Work order → Go through the records below and return each line that has "flag" in it.

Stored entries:
┄┄┄┄┄┄┄┄┄┄
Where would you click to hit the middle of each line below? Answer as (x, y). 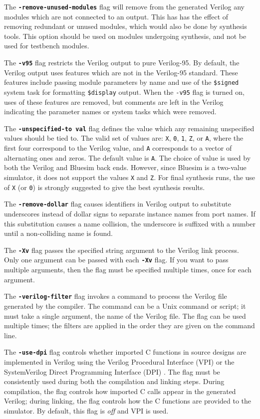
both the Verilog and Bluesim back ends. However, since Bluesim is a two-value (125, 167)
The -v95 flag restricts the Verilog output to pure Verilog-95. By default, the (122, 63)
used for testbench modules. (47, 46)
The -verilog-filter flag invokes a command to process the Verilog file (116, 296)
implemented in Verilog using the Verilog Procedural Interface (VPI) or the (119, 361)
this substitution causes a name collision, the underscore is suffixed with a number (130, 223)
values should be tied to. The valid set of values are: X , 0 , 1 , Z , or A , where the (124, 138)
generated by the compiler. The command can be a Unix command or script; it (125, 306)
┄┄┄┄┄┄┄┄┄┄
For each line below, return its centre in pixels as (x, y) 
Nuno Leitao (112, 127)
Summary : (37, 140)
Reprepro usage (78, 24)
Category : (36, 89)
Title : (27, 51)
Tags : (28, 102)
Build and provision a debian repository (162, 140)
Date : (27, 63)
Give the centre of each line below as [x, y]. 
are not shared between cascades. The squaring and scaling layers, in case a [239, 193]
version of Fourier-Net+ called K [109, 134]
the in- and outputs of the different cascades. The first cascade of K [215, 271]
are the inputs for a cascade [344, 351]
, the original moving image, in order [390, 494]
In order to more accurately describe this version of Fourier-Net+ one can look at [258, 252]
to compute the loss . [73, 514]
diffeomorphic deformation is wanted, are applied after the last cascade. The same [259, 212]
┄┄┄┄┄┄┄┄┄┄
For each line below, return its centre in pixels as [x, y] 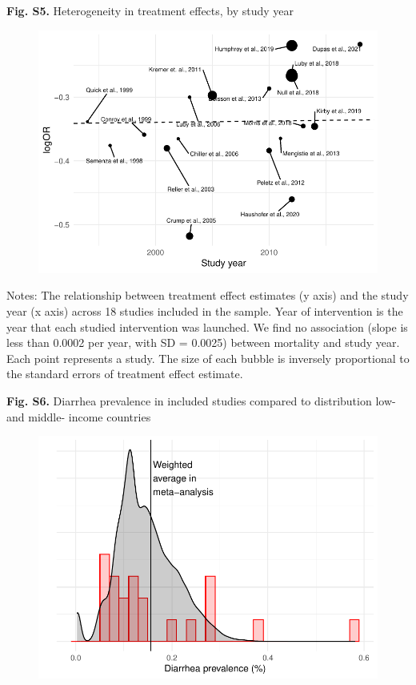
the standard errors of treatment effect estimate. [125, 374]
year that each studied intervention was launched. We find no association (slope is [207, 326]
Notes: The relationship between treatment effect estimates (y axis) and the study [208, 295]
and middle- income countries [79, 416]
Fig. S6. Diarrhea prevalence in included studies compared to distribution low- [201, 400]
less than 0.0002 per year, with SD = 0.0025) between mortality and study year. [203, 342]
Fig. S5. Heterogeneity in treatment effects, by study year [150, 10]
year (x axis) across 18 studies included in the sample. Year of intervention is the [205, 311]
┄┄┄┄┄┄┄┄┄┄
Response for this exercise →
The -v95 flag restricts the Verilog output to pure Verilog-95. By default, the (122, 63)
The -verilog-filter flag invokes a command to process the Verilog file (116, 296)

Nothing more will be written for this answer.